* HOW TO COMPLETE THIS TASK
Could you return each entry below exactly as written, minus any pictures?
>>>>
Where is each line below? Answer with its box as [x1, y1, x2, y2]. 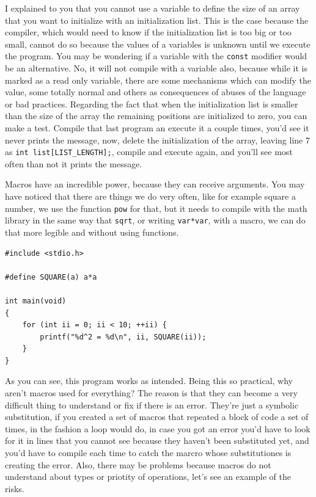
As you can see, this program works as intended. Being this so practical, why [5, 374, 293, 387]
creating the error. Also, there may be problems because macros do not [5, 458, 271, 471]
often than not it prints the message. [5, 157, 142, 170]
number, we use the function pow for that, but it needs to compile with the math [5, 201, 307, 214]
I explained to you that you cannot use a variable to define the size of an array [5, 2, 300, 14]
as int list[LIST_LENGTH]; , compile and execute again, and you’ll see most [5, 145, 293, 158]
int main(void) [5, 296, 67, 305]
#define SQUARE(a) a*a [5, 272, 97, 281]
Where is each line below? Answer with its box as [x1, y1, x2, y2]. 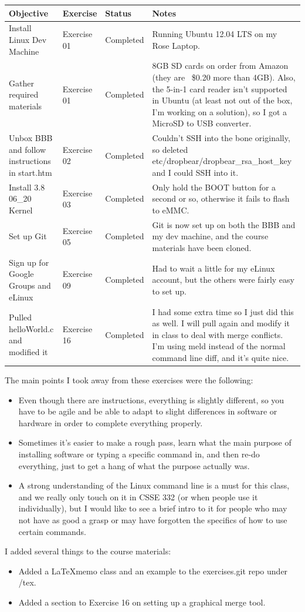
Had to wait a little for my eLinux [152, 262, 275, 274]
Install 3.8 [9, 180, 45, 193]
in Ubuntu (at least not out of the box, [152, 94, 293, 106]
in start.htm [9, 166, 52, 178]
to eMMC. [152, 204, 189, 216]
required [9, 88, 39, 101]
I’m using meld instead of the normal [152, 340, 286, 352]
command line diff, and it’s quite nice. [152, 351, 289, 363]
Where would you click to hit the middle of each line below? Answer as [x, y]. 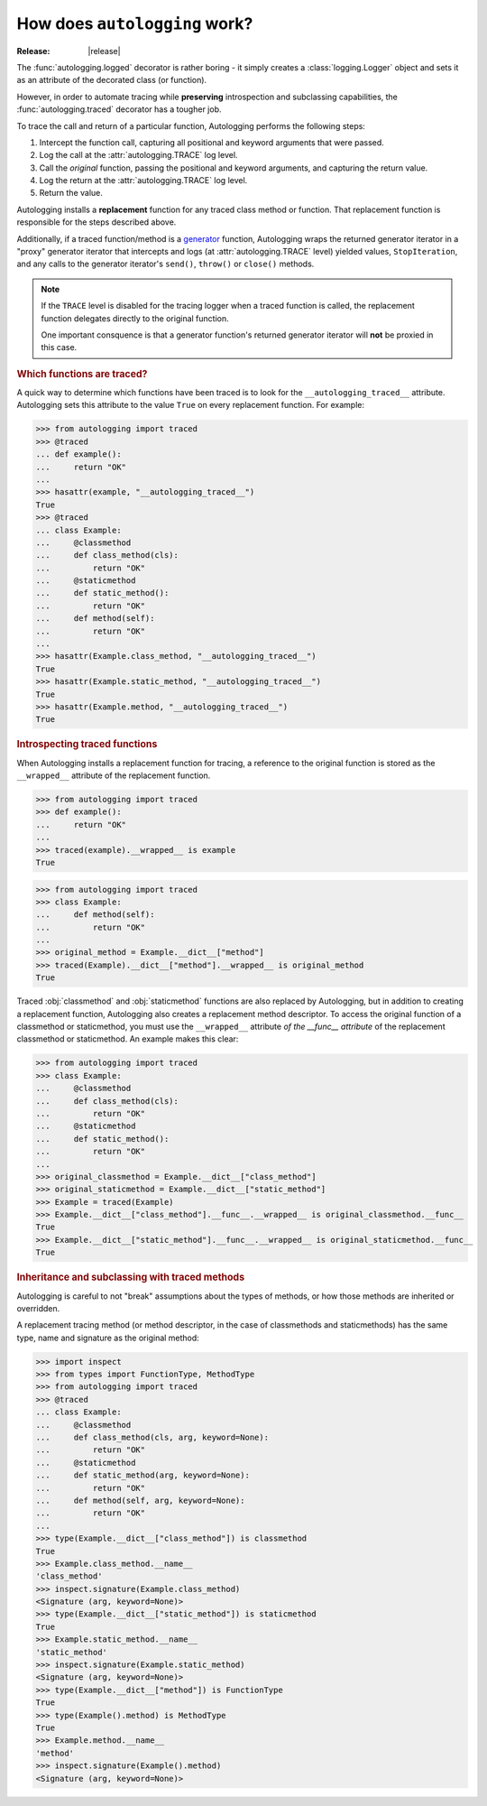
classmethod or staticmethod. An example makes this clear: [128, 1039]
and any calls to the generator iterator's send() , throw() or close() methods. [165, 264]
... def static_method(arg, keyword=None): [142, 1475]
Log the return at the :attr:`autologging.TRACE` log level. [143, 181]
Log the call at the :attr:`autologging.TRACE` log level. [138, 155]
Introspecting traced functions [87, 745]
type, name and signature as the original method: [108, 1338]
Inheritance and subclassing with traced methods [131, 1277]
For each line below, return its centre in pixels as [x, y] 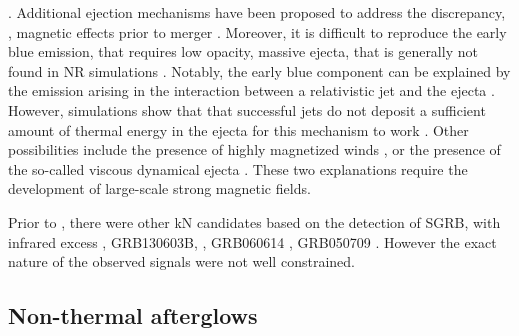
<<<<
* ANSWER FOR THIS EXERCISE
Where is each line below? Answer with its box as [x1, y1, x2, y2]. 
As you can see, this program works as intended. Being this so practical, why [5, 374, 293, 387]
creating the error. Also, there may be problems because macros do not [5, 458, 271, 471]
often than not it prints the message. [5, 157, 142, 170]
number, we use the function pow for that, but it needs to compile with the math [5, 201, 307, 214]
I explained to you that you cannot use a variable to define the size of an array [5, 2, 300, 14]
as int list[LIST_LENGTH]; , compile and execute again, and you’ll see most [5, 145, 293, 158]
int main(void) [5, 296, 67, 305]
#define SQUARE(a) a*a [5, 272, 97, 281]
Where is each line below? Answer with its box as [x1, y1, x2, y2]. 
Had to wait a little for my eLinux [152, 262, 275, 274]
Install 3.8 [9, 180, 45, 193]
in Ubuntu (at least not out of the box, [152, 94, 293, 106]
in start.htm [9, 166, 52, 178]
to eMMC. [152, 204, 189, 216]
required [9, 88, 39, 101]
I’m using meld instead of the normal [152, 340, 286, 352]
command line diff, and it’s quite nice. [152, 351, 289, 363]
Where would you click to hit the middle of each line below? Answer as [x, y]. 
classmethod or staticmethod. An example makes this clear: [128, 1039]
and any calls to the generator iterator's send() , throw() or close() methods. [165, 264]
... def static_method(arg, keyword=None): [142, 1475]
Log the return at the :attr:`autologging.TRACE` log level. [143, 181]
Log the call at the :attr:`autologging.TRACE` log level. [138, 155]
Introspecting traced functions [87, 745]
type, name and signature as the original method: [108, 1338]
Inheritance and subclassing with traced methods [131, 1277]
For each line below, return its centre in pixels as [x, y] 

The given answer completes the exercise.